Pain points about Mercurial, or pro-Git
Linus says they have the same design, but Git does it better.

hgEclipse Synchronize view is useless to commit from! Have to refresh a lot. (performance is supposedly fixed in the recent version of the plugin around the end of May 2010).

The Mercurial documentation actually points out the differences in a pretty fair and honest way:
http://mercurial.selenic.com/wiki/GitConcepts

Git has longer time in the field than Mercurial.

Git is written in C, while hg is written in python. Which is faster? :P

Git "has more legs". It's easier to do something fancy with using a couple of different git-commands, than to start coding Python.

Some performance benchmarks here: https://git.wiki.kernel.org/index.php/GitBenchmarks

In Git, you can modify previous commits (ammend).. You can do this with hg too, but you need to understand queues, and enable a plugin..

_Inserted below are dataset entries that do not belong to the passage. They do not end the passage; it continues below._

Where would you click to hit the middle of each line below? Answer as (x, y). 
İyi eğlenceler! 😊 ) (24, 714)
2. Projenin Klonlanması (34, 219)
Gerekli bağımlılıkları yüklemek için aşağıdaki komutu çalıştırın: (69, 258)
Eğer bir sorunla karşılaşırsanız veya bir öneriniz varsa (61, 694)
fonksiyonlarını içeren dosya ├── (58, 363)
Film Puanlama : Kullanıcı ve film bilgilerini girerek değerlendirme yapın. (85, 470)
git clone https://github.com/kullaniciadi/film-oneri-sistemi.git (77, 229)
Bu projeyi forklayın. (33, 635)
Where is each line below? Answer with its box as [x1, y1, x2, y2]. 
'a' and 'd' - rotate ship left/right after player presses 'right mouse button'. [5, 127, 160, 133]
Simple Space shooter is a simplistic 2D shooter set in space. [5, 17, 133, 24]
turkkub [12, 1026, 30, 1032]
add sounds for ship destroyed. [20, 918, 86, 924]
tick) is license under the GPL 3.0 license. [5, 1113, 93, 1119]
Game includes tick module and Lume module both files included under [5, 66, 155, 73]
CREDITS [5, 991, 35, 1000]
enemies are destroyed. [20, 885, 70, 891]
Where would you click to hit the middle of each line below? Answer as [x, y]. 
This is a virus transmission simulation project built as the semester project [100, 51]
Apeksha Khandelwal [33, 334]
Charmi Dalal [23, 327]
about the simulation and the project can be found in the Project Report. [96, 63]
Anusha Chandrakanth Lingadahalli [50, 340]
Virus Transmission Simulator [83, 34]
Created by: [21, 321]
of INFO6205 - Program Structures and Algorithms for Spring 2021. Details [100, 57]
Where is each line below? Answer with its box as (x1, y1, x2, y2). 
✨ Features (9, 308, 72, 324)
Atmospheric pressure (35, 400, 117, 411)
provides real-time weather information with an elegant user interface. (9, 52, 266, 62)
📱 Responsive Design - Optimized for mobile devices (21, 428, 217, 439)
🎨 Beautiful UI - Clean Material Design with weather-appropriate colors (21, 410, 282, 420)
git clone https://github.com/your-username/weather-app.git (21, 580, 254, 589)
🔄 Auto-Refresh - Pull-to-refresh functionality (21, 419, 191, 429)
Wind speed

Pain point about Mercurial: Everytime you want to do something fancy, you have to enable a plugin (not just you, but every developer will have to do this on their machine).

Resources
Comparing Git and Mercurial:
Conclusion
If you read this far, here's the bottom line: Git and Mercurial have been around for five years now, and are ready for the mainstream. Going distributed will shake up and change your whole way of dealing with iterations, releasing, testing and developing (for the better). Start understanding them now, and start using them for your internal code.

I might repeat the core message of this in a future blog post, but for now, please read Joel Spolsky's reasoning in his Mercurial how-to.

Disclaimer: These notes were lashed together creating an internal presentation. I cannot vouch for their correctness. Please double-check the facts before going into an argument armed with anything from this post. Sorry that I haven't done proper source-referral.